Southern Command General Bantz Craddock explained the real sentiment
of the Bush administration toward the region when he said: "The
challenges facing Latin America and the Caribbean today are significant
to our national security. We ignore them at our peril."
He wasn't referring to the need to be more conciliatory to populist
leftist leaders like those in Venezuela, Bolivia or Ecuador (in
January) or Fidel Castro in Cuba (the US has tried and failed
many dozens or even hundreds of times to kill) who have notions
of governance much different than those in Washington.
For the moment at least, the cheering crowd outside the Miraflores
on election night had other thoughts on their mind, but like their
president demand nothing less than a relationship based on equality
and respect with their dominant northern neighbor.
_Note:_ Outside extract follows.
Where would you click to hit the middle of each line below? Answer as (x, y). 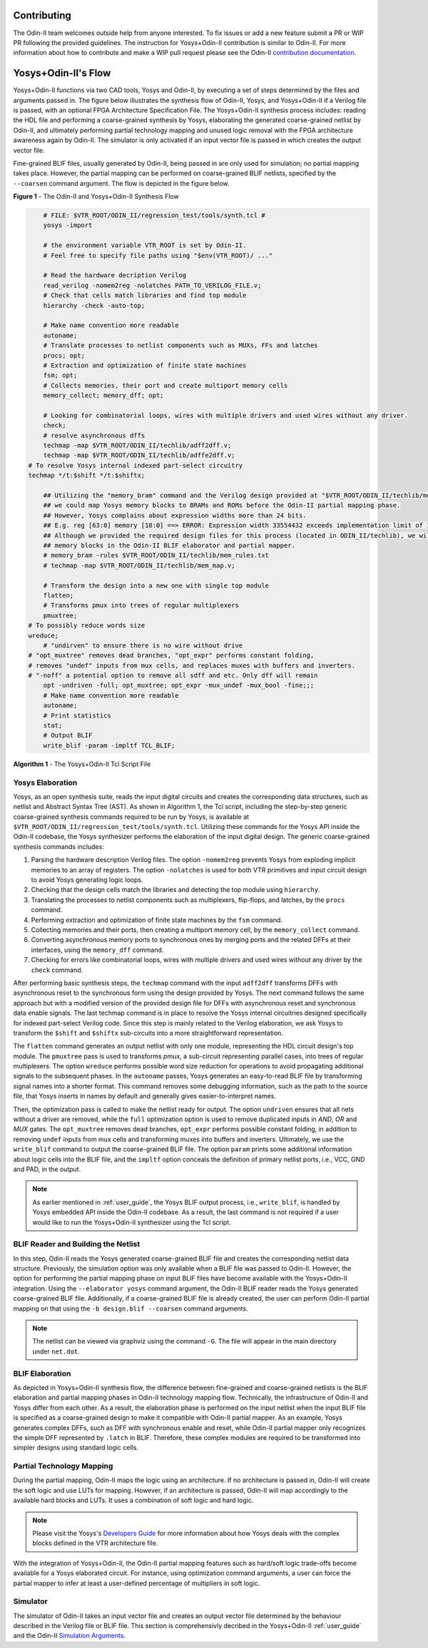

They gathered
in the late evening pouring rain dressed in their signature red
T-shirts and caps, waving Venezuela flags and shouting "Uh,
ah, Chavez no se va" - "Uh, ah, Chavez will not go."
It continued all night in the celebratory streets of Caracas echoing
Chavez's words repeating "Libertad (liberty) and telling
the crowd this was a victory for them, for socialism and for the
Bolivarian Revolution he now wants to advance to the next stage.
Venezuela Under Chavez - How Real Democratic Elections Are Run
The polls opened at 7AM on Sunday, December 3, but hours earlier
people were already queueing up in their eagerness to participate
in Venezuela's democratic electoral process. Most of them, as
we know, were there to support Hugo Chavez Frias as their president
and won't allow anyone else to have the job as long as he wants
it. The lines were long at many of the stations, but observers
noted voting across the country ran smoothly with only minor problems
that were no obstacle to the electoral process. About 1400 observers
were on hand to witness the day's events including 10 representatives
from the Carter Center in the US, 130 from the European Union
(EU), 60 from the Organization of American States (OAS) and 10
from the Mercosur Common Market of the South countries.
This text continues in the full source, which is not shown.